Area of certain region within a circle

Question

I need to find the area of this region:

$$\begin{align} y&=1,\dots,y=\sqrt3x&&\implies\left(\frac1{\sqrt3},1\right)\\ y&=1,\dots,x^2+y^2=4&&\implies(\sqrt3,1)\\ y&=\sqrt3x,\dots,x^2+y^2=4&&\implies(1,\sqrt3) \end{align}$$

With Fubini's theorem I get $$\int_{y=1}^{y=\sqrt3}\left (\int_{x=\frac{y}{\sqrt3}}^{x=\sqrt{4-y^2}}\ \mathrm dx\right)\ \mathrm dy=\frac{\pi-\sqrt3}{3}$$

I think this is a good answer.

However how can use polar coordinates to solve this?

Polar coordinates $$x=\rho\times\cos(\theta);\quad y=\rho\times\sin(\theta)$$

I know that $\theta\in\left[\dfrac{\pi}{6},\dfrac{\pi}{3}\right]$ but how can I find $\rho$?

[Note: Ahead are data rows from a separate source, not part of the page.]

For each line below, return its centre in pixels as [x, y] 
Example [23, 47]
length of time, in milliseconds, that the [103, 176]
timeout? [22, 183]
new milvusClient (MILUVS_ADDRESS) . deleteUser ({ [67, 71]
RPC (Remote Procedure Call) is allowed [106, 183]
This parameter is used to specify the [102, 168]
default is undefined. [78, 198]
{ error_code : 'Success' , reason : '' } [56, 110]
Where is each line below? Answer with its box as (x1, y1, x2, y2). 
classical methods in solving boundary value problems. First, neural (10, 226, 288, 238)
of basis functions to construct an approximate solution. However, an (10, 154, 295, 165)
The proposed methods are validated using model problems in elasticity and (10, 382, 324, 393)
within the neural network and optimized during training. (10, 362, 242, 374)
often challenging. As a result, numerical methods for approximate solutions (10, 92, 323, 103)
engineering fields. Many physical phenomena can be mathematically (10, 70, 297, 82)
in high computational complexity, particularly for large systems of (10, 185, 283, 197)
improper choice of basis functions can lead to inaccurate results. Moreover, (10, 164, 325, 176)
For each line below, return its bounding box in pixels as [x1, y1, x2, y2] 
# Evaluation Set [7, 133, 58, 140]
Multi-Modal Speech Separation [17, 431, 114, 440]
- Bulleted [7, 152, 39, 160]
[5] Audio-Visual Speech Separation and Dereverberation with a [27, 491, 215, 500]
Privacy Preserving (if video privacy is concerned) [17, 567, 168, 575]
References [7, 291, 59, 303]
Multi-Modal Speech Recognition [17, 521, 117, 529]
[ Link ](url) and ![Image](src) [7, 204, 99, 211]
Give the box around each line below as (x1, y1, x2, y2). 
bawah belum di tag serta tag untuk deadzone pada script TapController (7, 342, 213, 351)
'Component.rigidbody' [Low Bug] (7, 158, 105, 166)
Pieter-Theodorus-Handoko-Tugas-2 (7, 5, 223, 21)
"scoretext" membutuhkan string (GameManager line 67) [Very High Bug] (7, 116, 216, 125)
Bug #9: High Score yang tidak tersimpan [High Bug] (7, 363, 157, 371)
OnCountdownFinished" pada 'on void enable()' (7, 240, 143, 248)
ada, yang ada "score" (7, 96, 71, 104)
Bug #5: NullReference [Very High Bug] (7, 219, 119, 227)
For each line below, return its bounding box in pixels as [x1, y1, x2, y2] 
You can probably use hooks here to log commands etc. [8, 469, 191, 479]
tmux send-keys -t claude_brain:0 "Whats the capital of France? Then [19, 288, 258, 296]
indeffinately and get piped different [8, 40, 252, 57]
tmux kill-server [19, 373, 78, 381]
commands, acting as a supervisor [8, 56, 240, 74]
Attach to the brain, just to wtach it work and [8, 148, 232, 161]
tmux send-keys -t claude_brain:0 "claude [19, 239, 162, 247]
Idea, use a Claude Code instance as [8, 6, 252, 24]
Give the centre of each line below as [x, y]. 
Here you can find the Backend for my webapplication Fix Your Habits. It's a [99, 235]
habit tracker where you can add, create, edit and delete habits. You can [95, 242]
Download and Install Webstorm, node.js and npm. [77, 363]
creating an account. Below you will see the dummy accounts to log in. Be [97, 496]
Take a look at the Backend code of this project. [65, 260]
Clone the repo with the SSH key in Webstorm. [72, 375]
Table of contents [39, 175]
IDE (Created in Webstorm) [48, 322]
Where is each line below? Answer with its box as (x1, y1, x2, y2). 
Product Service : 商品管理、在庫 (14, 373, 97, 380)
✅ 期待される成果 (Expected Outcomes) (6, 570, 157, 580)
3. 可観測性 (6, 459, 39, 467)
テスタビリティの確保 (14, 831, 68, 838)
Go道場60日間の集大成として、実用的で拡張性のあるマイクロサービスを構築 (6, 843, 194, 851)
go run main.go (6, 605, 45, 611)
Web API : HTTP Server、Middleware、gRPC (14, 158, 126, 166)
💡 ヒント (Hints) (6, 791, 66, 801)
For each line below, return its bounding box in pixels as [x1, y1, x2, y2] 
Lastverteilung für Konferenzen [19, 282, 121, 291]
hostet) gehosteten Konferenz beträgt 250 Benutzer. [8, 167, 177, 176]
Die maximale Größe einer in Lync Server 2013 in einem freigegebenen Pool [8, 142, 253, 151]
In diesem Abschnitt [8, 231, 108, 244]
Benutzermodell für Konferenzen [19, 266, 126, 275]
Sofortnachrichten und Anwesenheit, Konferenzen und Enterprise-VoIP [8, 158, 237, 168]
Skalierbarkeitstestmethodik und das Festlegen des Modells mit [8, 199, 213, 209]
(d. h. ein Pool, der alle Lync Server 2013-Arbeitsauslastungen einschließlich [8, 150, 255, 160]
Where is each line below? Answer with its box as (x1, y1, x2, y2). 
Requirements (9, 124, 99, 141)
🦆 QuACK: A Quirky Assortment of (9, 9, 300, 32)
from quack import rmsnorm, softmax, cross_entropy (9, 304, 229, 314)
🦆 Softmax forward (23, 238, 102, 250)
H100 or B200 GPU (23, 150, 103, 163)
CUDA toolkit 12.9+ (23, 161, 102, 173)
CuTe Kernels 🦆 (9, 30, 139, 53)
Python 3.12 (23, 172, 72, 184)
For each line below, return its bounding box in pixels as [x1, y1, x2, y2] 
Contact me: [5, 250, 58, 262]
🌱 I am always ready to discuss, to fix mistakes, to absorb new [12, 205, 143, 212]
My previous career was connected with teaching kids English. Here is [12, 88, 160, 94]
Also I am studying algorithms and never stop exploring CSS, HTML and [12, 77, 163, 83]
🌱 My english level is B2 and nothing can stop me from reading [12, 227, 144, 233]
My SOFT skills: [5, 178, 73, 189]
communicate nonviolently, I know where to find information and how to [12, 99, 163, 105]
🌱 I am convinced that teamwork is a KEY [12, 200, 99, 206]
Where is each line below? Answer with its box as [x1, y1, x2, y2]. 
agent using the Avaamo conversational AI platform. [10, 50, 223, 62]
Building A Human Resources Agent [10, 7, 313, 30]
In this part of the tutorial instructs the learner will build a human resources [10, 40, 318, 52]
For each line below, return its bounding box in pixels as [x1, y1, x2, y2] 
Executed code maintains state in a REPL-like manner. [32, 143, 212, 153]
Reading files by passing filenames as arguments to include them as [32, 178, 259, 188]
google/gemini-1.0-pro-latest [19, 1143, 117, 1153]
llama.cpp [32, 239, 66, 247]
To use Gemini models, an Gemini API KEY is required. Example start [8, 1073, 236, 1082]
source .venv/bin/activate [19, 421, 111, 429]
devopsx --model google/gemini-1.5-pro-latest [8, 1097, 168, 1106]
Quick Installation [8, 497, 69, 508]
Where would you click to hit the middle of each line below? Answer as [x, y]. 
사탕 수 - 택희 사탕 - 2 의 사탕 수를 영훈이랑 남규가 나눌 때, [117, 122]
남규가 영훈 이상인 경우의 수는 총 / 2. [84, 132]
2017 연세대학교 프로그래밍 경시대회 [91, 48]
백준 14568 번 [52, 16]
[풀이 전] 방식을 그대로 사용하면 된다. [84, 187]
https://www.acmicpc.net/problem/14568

My guess is $\rho\in\left[\dfrac{1}{\sin\theta},\text{something}\right]$. Can somebody explain how to find $\rho$ in this situation?

Answer 1

area in pink + area in blue = $\int_1^2\sqrt{4-x^2}\,dx=\frac{2\pi}3-\frac{\sqrt3}2$

area in blue + area in green = $\frac12\times 2^2\times \frac\pi6=\frac\pi3$

area in green = $\frac12\times1\times\frac1{\sqrt3}=\frac1{2\sqrt3}$

Hence :

$$\mathrm{pink}\,\mathrm{area}=\left(\frac{2\pi}3-\frac{\sqrt3}2\right)-\left(\frac\pi3-\frac1{2\sqrt3}\right)=\boxed{\frac{\pi-\sqrt3}3}$$

Hoping there are not too many mistakes ...

Answer 2

Find the equation of the horizontal line $y=1$ in polar coordinates. Suppose the equation is $\rho = f(\theta).$ Then you need to integrate $2 - f(\theta)$ over the range of angles spanned by the region, that is, from the value of $\theta$ where $y=1$ intersects the circle in the first quadrant to the value of $\theta$ for the line $y=\sqrt3 x.$

Even easier, without calculus at all, construct a line from the origin through the point $(\sqrt3,1)$ where $y=1$ intersects the circle. This and the other line bound a segment of the circle. Find the angles of the two lines, and use the angle between them to find the area of the segment. But the segment includes both your desired region and a triangle below it, so subtract the area of the triangle.